Bestellinformation
| Produkt | Katalog # | EINHEIT | Preis | ANZAHL | Favoriten | |
SR-3A Double Nickase Plasmid (h) | sc-402999-NIC | 20 µg | $410.00 | |||
SR-3A Double Nickase Plasmid (h2) | sc-402999-NIC-2 | 20 µg | $410.00 |
HTR3A kodiert den menschlichen 5‑Hydroxytryptamin-(Serotonin-)Rezeptor 3A (SR‑3A), einen ligandenaktivierten Ionenkanal aus der Cys‑Loop‑Rezeptorfamilie, der als Homopentamer oder zusammen mit anderen Untereinheiten heteropentamere 5‑HT3‑Rezeptoren bildet. Nach Bindung von Serotonin vermittelt SR‑3A einen schnellen Kationeneinstrom und reguliert dadurch Membrandepolarisation, calciumabhängige Signalwege und die Freisetzung von Neurotransmittern; so verknüpft er den serotonergen Tonus mit synaptischer Transmission und neuroimmuner Kommunikation. Die Aktivität von HTR3A greift in Signalwege ein, die die neuronale Erregbarkeit steuern, und beeinflusst nachgeschaltete MAPK/ERK‑ sowie cAMP‑responsive Transkriptionsprogramme über Veränderungen der Ionenhomöostase. Eine fehlregulierte 5‑HT3‑Signalübertragung wurde mit neuropsychiatrischen und gastrointestinalen Phänotypen in Verbindung gebracht, was die Untersuchung von HTR3A in der Biologie der Gehirn‑Darm‑Achse und in stimulusinduzierten zellulären Antworten unterstützt.
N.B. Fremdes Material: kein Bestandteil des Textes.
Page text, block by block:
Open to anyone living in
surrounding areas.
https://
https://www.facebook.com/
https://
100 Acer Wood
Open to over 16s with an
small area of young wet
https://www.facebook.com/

SR-3A Das Double-Nickase-Plasmid (h) besteht aus einem aufeinander abgestimmten Plasmidpaar, das für die hochspezifische Bearbeitung des HTR3A-Lokus in human-Zelllinien entwickelt wurde. Jedes Plasmid exprimiert eine Cas9-D10A-Nickase und eine spezifische sgRNA, die auf entgegengesetzte DNA-Stränge innerhalb von HTR3A abzielt. Wenn sie auf benachbarte Stellen auf entgegengesetzten DNA-Strängen gerichtet sind, erzeugen die beiden Nickasen versetzte Einzelstrang-Schnitte, die zusammen einen versetzten Doppelstrangbruch erzeugen, was eine koordinierte On-Target-Aktivität beider Guides erfordert. Der resultierende DNA-Bruch wird durch endogene zelluläre Reparaturwege behoben, meist durch nicht-homologe Endverknüpfung (NHEJ), was zu Insertionen oder Deletionen führt, die die HTR3A-Funktion stören. Durch die Notwendigkeit einer doppelten sgRNA-Bindung am Zielort erhöht der Doppel-Nick-Ansatz die Spezifität der Bearbeitung und bietet eine komplementäre CRISPR-Strategie für Anwendungen, bei denen eine zusätzliche Kontrolle über die Zielgenauigkeit gewünscht ist.
Um eine effiziente Identifizierung editierter Zellen zu unterstützen, kodiert ein Plasmid GFP zur fluoreszierenden Visualisierung transfizierter Populationen, während das Begleitplasmid ein Puromycin-Resistenzgen für die Antibiotika-Selektion trägt. Zusammen unterstützen diese Merkmale eine effiziente Anreicherung co-transfizierter Populationen und vereinfachen die Validierung von Klonen mit HTR3A-Störung.
Nur für Forschungszwecke. Nicht für diagnostische oder therapeutische Zwecke bestimmt.